Tim’s speech on the end being totally off the top of his head and totally sloppy and repetitive but still somewhat endearing in a way. Tim, in general, was just really fired up the whole show. It really didn’t seem like his day was going good (toilet paper lol) and the show started off kind of sloppy and he was having issues with whatever earplug/earphone things he had on, but he just channeled all that angry energy into giving as much as he could.
TIM CROWD SURFED DURING LITHIUM (Has that happened before?) Esp. funny because on the drive down there one of my friends jokingly mentioned crowd surfing and I said, “I can’t imagine there being any crowd surfing during a Spree show, except maybe during Lithium.”
Audrey and Tim’s rock-paper-scissors foolishness to decide whether to play Solider Girl or Hold Me Now (extra encore songs!) only to have Tim keep putting out one finger and saying it was “dynamite” and blew up rock. Audrey won, they played Solider Girl, and then Tim just decided to play Hold Me Now anyway.
Regret: Totally thought of shouting out FIVE YEARS (and coordinating the shout with Nick) after it was far too late. Sigh.
Walking around outside Canes when we got there early and seeing (I don’t know names) the violinist playing outside, and later on seeing her play inside on the stage a little bit solo about an hour before the show. Also saw Mr. Trombone playing outside. Walked up to Audrey and, I think, Apotsala while they were smoking cigarettes outside and said, “Audrey?” as if she was a friend I knew in high school and her totally befuddled reaction to such a botched attempt to say hello. Saw quite a few other members walking the beach and stuff.
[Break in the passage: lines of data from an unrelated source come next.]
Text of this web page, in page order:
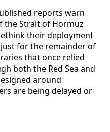
reports warn
the Strait of Hormuz
their deployment
for the remainder of
that once relied
both the Red Sea and
around
are being delayed or
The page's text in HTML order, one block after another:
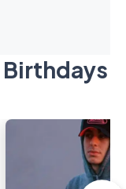
Birthdays
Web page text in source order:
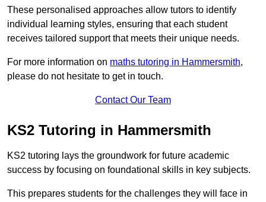
These personalised approaches allow tutors to identify
individual learning styles, ensuring that each student
receives tailored support that meets their unique needs.
For more information on maths tutoring in Hammersmith,
please do not hesitate to get in touch.
Contact Our Team
KS2 Tutoring in Hammersmith
KS2 tutoring lays the groundwork for future academic
success by focusing on foundational skills in key subjects.
This prepares students for the challenges they will face in
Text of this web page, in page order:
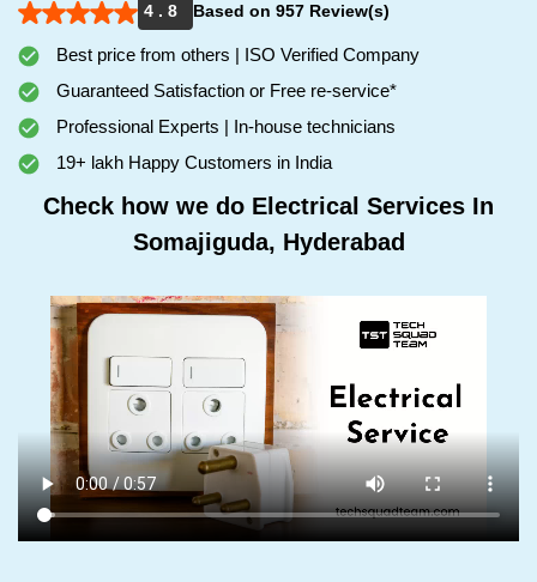
4 . 8
Based on 957 Review(s)
Best price from others | ISO Verified Company
Guaranteed Satisfaction or Free re-service*
Professional Experts | In-house technicians
19+ lakh Happy Customers in India
Check how we do Electrical Services In
Somajiguda, Hyderabad
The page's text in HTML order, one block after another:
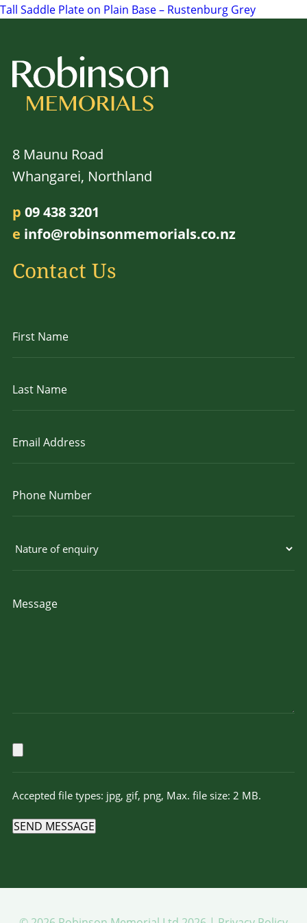
navigation
Tall Saddle Plate on Plain Base – Rustenburg Grey
8 Maunu Road
Whangarei, Northland
p 09 438 3201
e info@robinsonmemorials.co.nz
Contact Us
Accepted file types: jpg, gif, png, Max. file size: 2 MB.
SEND MESSAGE
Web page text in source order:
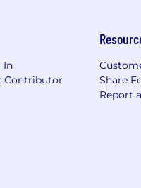
In
Contributor
Share
Report
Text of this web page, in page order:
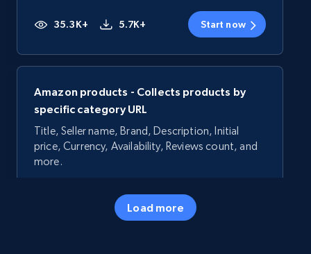
35.3K+ 5.7K+ Start now
Amazon products - Collects products by
specific category URL
Title, Seller name, Brand, Description, Initial
price, Currency, Availability, Reviews count, and
more.
5.7K+
Load more
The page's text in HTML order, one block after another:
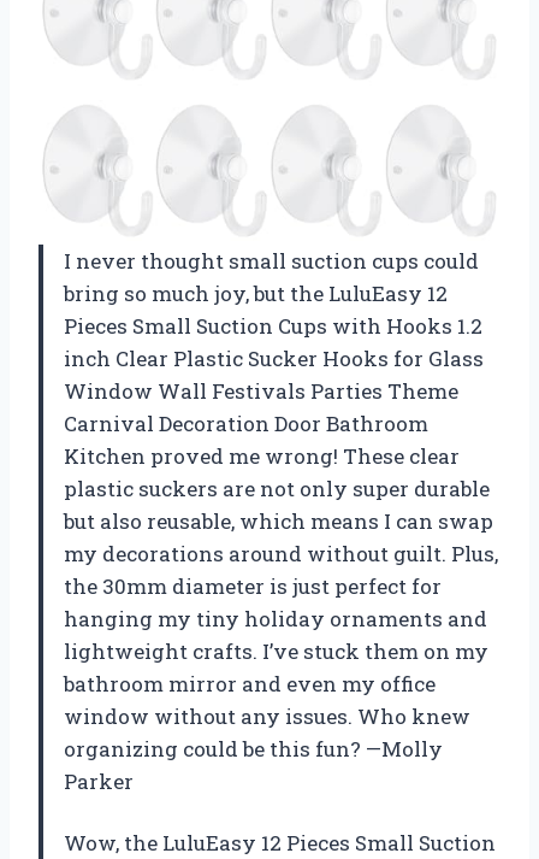
I never thought small suction cups could
bring so much joy, but the LuluEasy 12
Pieces Small Suction Cups with Hooks 1.2
inch Clear Plastic Sucker Hooks for Glass
Window Wall Festivals Parties Theme
Carnival Decoration Door Bathroom
Kitchen proved me wrong! These clear
plastic suckers are not only super durable
but also reusable, which means I can swap
my decorations around without guilt. Plus,
the 30mm diameter is just perfect for
hanging my tiny holiday ornaments and
lightweight crafts. I’ve stuck them on my
bathroom mirror and even my office
window without any issues. Who knew
organizing could be this fun? —Molly
Parker
Wow, the LuluEasy 12 Pieces Small Suction
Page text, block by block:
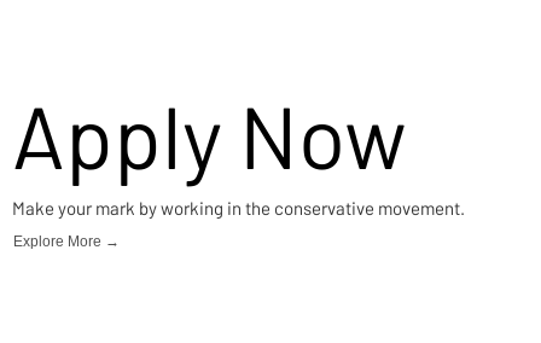
Apply Now
Make your mark by working in the conservative movement.
Explore More →
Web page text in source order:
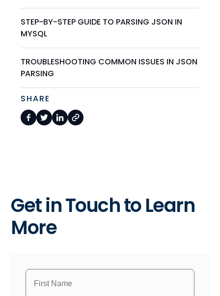
STEP-BY-STEP GUIDE TO PARSING JSON IN
MYSQL
TROUBLESHOOTING COMMON ISSUES IN JSON
PARSING
SHARE
Get in Touch to Learn
More
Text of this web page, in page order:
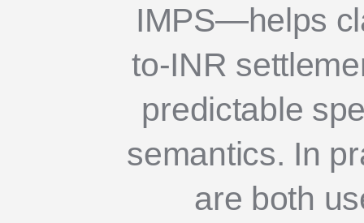
IMPS—helps
to-INR
predictable
semantics. In
are both
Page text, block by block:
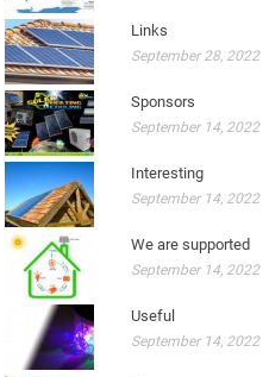
Links
September 28, 2022
Sponsors
September 14, 2022
Interesting
September 14, 2022
We are supported
September 14, 2022
Useful
September 14, 2022
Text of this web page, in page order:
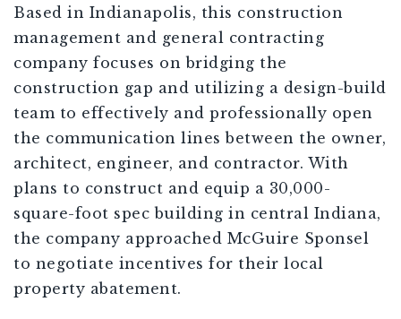
Based in Indianapolis, this construction
management and general contracting
company focuses on bridging the
construction gap and utilizing a design-build
team to effectively and professionally open
the communication lines between the owner,
architect, engineer, and contractor. With
plans to construct and equip a 30,000-
square-foot spec building in central Indiana,
the company approached McGuire Sponsel
to negotiate incentives for their local
property abatement.
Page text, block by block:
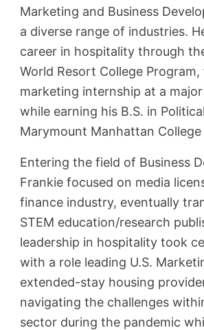
Marketing and Business
a diverse range of industries.
career in hospitality through
World Resort College
marketing internship at a
while earning his B.S. in
Marymount Manhattan
Entering the field of Business
Frankie focused on media
finance industry, eventually
STEM education/research
leadership in hospitality took
with a role leading U.S.
extended-stay housing
navigating the challenges
sector during the pandemic
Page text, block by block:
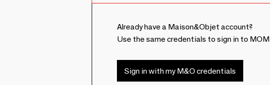
Already have a Maison&Objet account?
Use the same credentials to sign in to MOM
Sign in with my M&O credentials
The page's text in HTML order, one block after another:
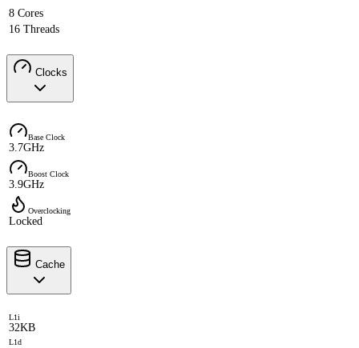
8 Cores
16 Threads
Clocks
Base Clock
3.7GHz
Boost Clock
3.9GHz
Overclocking
Locked
Cache
L1i
32KB
L1d
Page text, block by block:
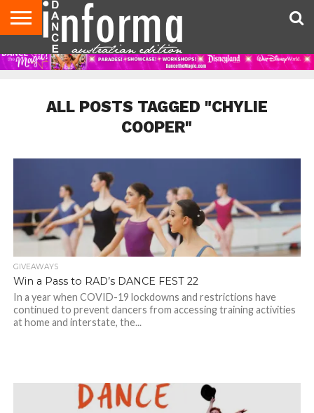
AUDITIONS
EVENTS
GIVEAWAYS!
TIPS &
ADVICE
CONTACT
US
ADVERTISE
DIRECTORIES
USA
MAGAZINE
UK
MAGAZINE
ALL POSTS TAGGED "CHYLIE
COOPER"
GIVEAWAYS
Win a Pass to RAD’s DANCE FEST 22
In a year when COVID-19 lockdowns and restrictions have
continued to prevent dancers from accessing training activities
at home and interstate, the...
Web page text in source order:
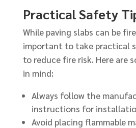
Practical Safety
While paving slabs can be
important to take practical
to reduce fire risk. Here are
in mind:
Always follow the
instructions for
Avoid placing flammable
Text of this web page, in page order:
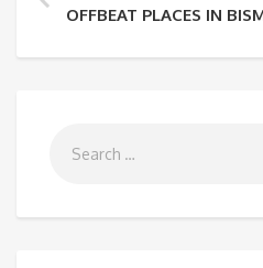
OFFBEAT PLACES IN
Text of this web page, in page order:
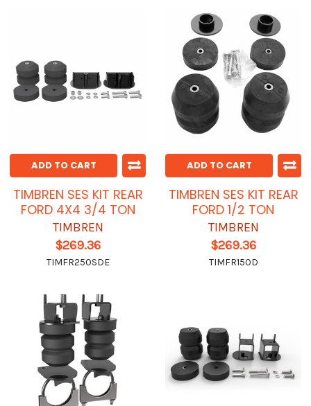
ADD TO CART
TIMBREN SES KIT REAR
FORD 4X4 3/4 TON
TIMBREN
$269.36
TIMFR250SDE
ADD TO CART
TIMBREN SES KIT REAR
FORD 1/2 TON
TIMBREN
$269.36
TIMFR150D
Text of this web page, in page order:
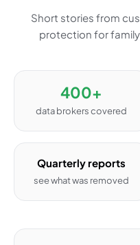
Short stories from
protection for
400+
data brokers covered
Quarterly reports
see what was removed
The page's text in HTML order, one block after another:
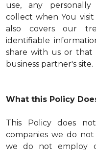
use, any
collect when You
also covers our
identifiable
share with us or
business partner's site.
What this Policy
This Policy does
companies we do
we do not employ
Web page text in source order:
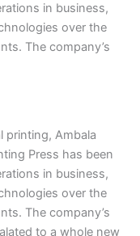
in business,
over the
The company’s
printing, Ambala
Press has been
in business,
over the
The company’s
to a whole new
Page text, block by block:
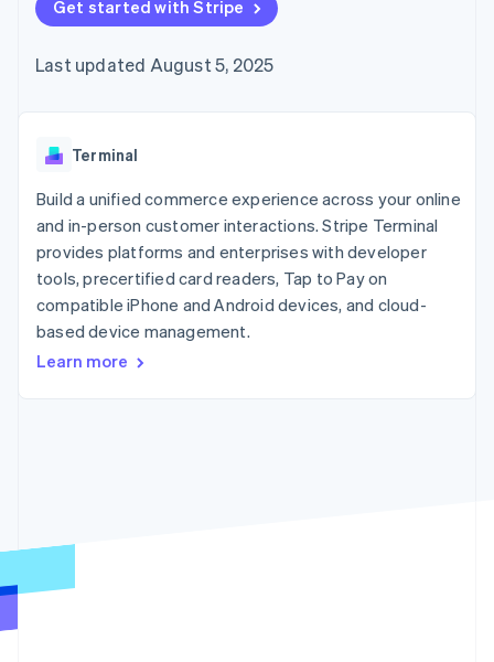
125+
Authorization
Acceptance
checkout
automation
Revenue
Recognition
automation
More
Product roadmap
See what’s ahead
Radar
Fraud prevention
SaaS
Hospitality, travel, and
leisure
Insurance
Media and
entertainment
Nonprofits
Professional services
billing
backed cards
Provision and manage
App integrations
Code samples
Developers blog
API status
Product roadmap
conference
Newsroom
Contact
Contact sales
Become a partner
Get started with Stripe
Last updated August 5, 2025
Terminal
Build a unified commerce experience across your online
and in-person customer interactions. Stripe Terminal
provides platforms and enterprises with developer
tools, precertified card readers, Tap to Pay on
compatible iPhone and Android devices, and cloud-
based device management.
Learn more
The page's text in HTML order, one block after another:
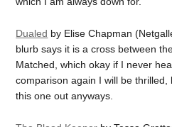
Dualed by Elise Chapman
blurb says it is a cross between
Matched, which okay if I never
comparison again I will be
this one out anyways.
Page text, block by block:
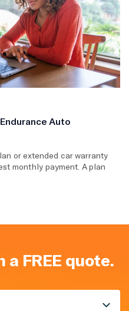
Auto
or extended car warranty
monthly payment. A plan
FREE quote.
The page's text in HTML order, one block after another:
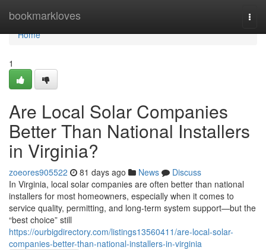
bookmarkloves
Home
Home
1
Are Local Solar Companies
Better Than National Installers
in Virginia?
zoeores905522 81 days ago News
Discuss
In Virginia, local solar companies are often better than national
installers for most homeowners, especially when it comes to
service quality, permitting, and long-term system support—but the
“best choice” still
https://ourbigdirectory.com/listings13560411/are-local-solar-
companies-better-than-national-installers-in-virginia
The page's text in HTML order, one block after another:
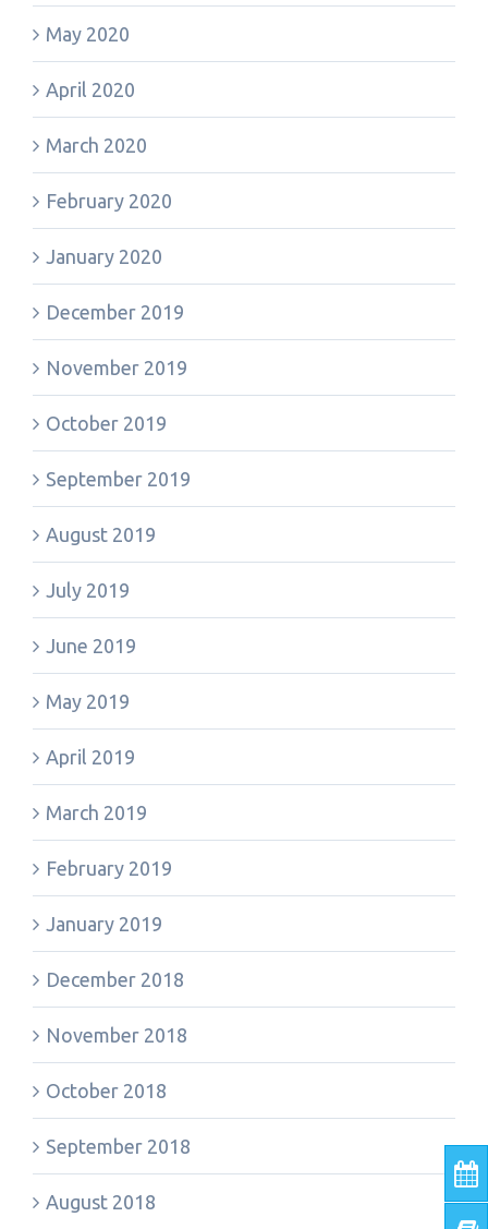
May 2020
April 2020
March 2020
February 2020
January 2020
December 2019
November 2019
October 2019
September 2019
August 2019
July 2019
June 2019
May 2019
April 2019
March 2019
February 2019
January 2019
December 2018
November 2018
October 2018
September 2018
August 2018
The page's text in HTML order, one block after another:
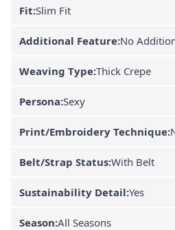
Fit:Slim Fit
Additional Feature:No
Weaving Type:Thick Crepe
Persona:Sexy
Print/Embroidery Technique:
Belt/Strap Status:With Belt
Sustainability Detail:Yes
Season:All Seasons
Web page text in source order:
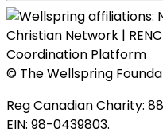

The food at Canes was overpriced and totally not worth it. My crabmeat melt wasn’t bad but it wasn’t $12 worth of tasty, I’ll say that much. Quality nutritional food is not to be found at every corner, that’s why it is why it is hard to maintain a healthy weight.
Magellan said hello to me early on, then came up to me after the show. I saw a lot of faces I recognized from the LA show, but I am not much of a social butterfly so I didn’t really know anyone.
A random guy I didn’t know came up to me after the show and Hi-fived me. He said, “You know, I haven’t had anyone turn down a high five this entire time. That never happens! I think that says something about the power of the show!”
For some reason I can’t remember the encore chant (raise our voices, I know that part), but I felt occasionally like Nick and I were carrying it on my own. Each time a band member would leave the stage the audience would stop singing, which was at it’s worst when Ricky left the stage.
Tim calling out to people leaving during King, saying, “If you’re leaving, you’re totally fucked up,” and then during the climax of the song, saying, “Those people left fucked up.” Or maybe he said “…were fucked.” One of the two.
The general feeling of the audience, especially during Lithium, was incredible. Simply incredible.